3

I have started developing a webpage and recently hired someone to write code to display a customized feed (powered by API) in the middle panel on http://farmball.com/. Note that this is not the RSS feed tied to the site blog. The feed ties to my account on another site. There is no RSS link for an average user to subscribe to the feed. I've taken the site out of maintenance mode to ask anyone here with scraping/hacking experience how someone would most easily go about 'taking' the feed and displaying it on their own site. More importantly, what can I do to prevent it?

^Updated for re-wording

Adam
  • 405
  • 1
  • 5
  • 22
  • 9
    isn't the point of a feed to be read, parsed and displayed elsewhere? – Matthew Rapati Sep 24 '09 at 01:26
  • You should probably totally rewrite your question to be very clear that you're not talking about the RSS feed, or any kind of dedicated feed format. – Rex M Sep 24 '09 at 02:23
  • It sounds like a goal without merit--not a good expenditure of the effort required for any return you'd get. – Craig McQueen Sep 24 '09 at 02:33
  • So, to be clear, you are asking how easy is it for someone to scrape the content out of your page and redisplay it? – Rex M Sep 24 '09 at 02:33
  • Craig: Are you referring to my project or someone trying to get the feed? I realized that someone was able to do it in 1 minute. Rex M: Yes, that's exactly it. I am going to look into JSON a bit. Maybe there is a way to scramble/encrypt the JSON or javascript? – Adam Sep 24 '09 at 03:29
  • I guess it boils down to screen-scraping. Taking a look at this link now: http://stackoverflow.com/questions/396817/protection-from-screen-scraping – Adam Sep 24 '09 at 03:40
  • Sorry, I should clarify. Your web site is good and fine. But trying to stop someone scraping the content would be very tough. – Craig McQueen Sep 24 '09 at 04:21
  • A better strategy might be to make your site so excellent, nobody would want to visit those nasty rip-offs. – Craig McQueen Sep 24 '09 at 04:25

5 Answers5

9

You can't.

If you are going to expose an RSS feed which you don't want others to be able to display on their site then you are completely missing the point of RSS. The entire reason for Really Simple Syndication (RSS) is to make your content externally consumable- whether that's in an RSS Reader or through someone simply printing its content on their own website.

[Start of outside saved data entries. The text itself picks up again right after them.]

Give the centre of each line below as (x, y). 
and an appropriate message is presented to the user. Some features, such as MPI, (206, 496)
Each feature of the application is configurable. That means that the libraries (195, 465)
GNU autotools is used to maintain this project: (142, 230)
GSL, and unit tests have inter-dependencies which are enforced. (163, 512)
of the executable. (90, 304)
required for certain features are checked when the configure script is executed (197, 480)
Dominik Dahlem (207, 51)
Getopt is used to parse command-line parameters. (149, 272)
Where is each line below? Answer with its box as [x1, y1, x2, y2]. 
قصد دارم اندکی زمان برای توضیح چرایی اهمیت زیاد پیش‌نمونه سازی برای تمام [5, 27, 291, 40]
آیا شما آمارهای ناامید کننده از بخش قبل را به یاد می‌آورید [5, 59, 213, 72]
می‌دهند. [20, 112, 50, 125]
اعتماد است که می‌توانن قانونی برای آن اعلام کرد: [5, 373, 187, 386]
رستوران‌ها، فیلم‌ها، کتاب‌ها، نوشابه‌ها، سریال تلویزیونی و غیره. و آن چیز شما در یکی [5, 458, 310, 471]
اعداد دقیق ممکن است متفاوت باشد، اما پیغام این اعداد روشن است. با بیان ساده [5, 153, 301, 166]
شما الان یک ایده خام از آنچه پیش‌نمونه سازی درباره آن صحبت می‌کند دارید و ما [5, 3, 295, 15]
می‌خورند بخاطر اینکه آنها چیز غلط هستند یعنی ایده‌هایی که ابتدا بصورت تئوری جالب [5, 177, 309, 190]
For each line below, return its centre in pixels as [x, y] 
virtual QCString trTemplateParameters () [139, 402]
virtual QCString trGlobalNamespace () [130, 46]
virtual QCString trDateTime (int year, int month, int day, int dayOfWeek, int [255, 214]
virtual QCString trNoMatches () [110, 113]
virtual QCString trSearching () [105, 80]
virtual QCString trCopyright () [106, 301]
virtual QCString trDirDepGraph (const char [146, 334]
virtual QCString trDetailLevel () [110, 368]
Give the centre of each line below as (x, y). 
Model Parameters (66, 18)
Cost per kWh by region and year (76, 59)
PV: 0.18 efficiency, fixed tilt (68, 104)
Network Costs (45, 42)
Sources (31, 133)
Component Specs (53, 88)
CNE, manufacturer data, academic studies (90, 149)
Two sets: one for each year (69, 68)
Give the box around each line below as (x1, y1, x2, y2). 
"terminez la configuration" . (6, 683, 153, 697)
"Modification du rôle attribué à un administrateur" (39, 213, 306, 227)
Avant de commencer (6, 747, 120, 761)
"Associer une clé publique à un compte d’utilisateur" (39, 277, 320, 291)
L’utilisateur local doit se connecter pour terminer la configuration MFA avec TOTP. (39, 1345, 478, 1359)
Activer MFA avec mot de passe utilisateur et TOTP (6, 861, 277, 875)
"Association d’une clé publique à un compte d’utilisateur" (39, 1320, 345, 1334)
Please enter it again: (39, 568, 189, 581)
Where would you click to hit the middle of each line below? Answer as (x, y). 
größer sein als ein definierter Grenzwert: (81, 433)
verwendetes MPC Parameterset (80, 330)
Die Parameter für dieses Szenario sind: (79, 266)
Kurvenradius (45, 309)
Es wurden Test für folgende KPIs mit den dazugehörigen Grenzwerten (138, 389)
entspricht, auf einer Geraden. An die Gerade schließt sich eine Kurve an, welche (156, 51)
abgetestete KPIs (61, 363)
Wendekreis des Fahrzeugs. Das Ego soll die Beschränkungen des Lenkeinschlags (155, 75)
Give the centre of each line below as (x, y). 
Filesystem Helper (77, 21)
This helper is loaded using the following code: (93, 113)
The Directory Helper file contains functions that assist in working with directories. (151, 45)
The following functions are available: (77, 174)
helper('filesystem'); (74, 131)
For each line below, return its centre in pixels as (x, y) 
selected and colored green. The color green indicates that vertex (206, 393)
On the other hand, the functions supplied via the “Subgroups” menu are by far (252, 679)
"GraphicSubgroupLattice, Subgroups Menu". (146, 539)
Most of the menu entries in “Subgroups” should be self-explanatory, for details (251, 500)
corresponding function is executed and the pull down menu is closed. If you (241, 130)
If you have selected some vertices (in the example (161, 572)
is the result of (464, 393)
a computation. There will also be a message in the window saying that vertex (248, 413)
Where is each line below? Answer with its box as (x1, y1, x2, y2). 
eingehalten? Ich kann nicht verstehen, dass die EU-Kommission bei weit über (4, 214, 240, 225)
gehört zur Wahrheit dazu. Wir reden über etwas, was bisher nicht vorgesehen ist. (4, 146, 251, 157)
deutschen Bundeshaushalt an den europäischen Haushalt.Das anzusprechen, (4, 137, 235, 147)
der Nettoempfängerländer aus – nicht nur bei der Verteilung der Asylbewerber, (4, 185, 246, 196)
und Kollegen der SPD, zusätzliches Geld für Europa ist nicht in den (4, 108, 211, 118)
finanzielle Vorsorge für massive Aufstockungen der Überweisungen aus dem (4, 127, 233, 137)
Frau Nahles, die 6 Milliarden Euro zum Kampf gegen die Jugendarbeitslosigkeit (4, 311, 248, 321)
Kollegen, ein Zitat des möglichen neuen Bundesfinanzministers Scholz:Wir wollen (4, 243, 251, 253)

Why are you including an RSS feed if you do not want someone to be able to consume it?

Nathan Taylor
  • 24,423
  • 19
  • 99
  • 156
  • The philosophy is dead-on of course, but it doesn't directly answer the question (or only does in a very roundabout way)... – Rex M Sep 24 '09 at 01:32
  • It answers it perfectly. The answer is you can't, because what he's asking is entirely against the design of the tool he's using. – Matthew Scharley Sep 24 '09 at 01:33
  • @Matthew it's a rhetorical question exposing how absurd the idea of trying to protect RSS is, but it doesn't actually say "you can't". – Rex M Sep 24 '09 at 01:34
  • 1
    I disagree with this. RSS readers are useful on the desktop as an endpoint. What is being asked here is if there's any way to enforce the fact that the reader should be an endpoint, and not redistributed further. There's plenty of examples of proprietary content you'd want to make available but not redistributable. Think of movie, game and music companies. – McPherrinM Sep 24 '09 at 01:46
  • @WaffleMatt in the movie, game and music examples, the content is distributed in formats designed specifically to be securable. RSS is not. – Rex M Sep 24 '09 at 01:57
  • Thank you, Matt. I didn't think it was that uncommon to see a "feed" up on a site where one is unable to grab it as RSS. I'm not trying to protect my own content here though. The links are all outgoing to other sites. – Adam Sep 24 '09 at 02:18
  • @WaffleMatt: Sure I understand that, but given the diversity of RSS readers out there, I for one cannot think of any certain way to guarantee that the endpoint is a reader and not a website. If this were possible then my answer would be different. – Nathan Taylor Sep 24 '09 at 03:14
6

what can I do to prevent...'taking' the feed and displaying it on their own site?

Nothing. Preventing reuse goes against the basic concept of RSS, which is to make it as easy as possible for anyone to do anything they want with it. It was designed from the ground up to be Really Simple to Syndicate, not Really Hard to Retransmit Without Permission.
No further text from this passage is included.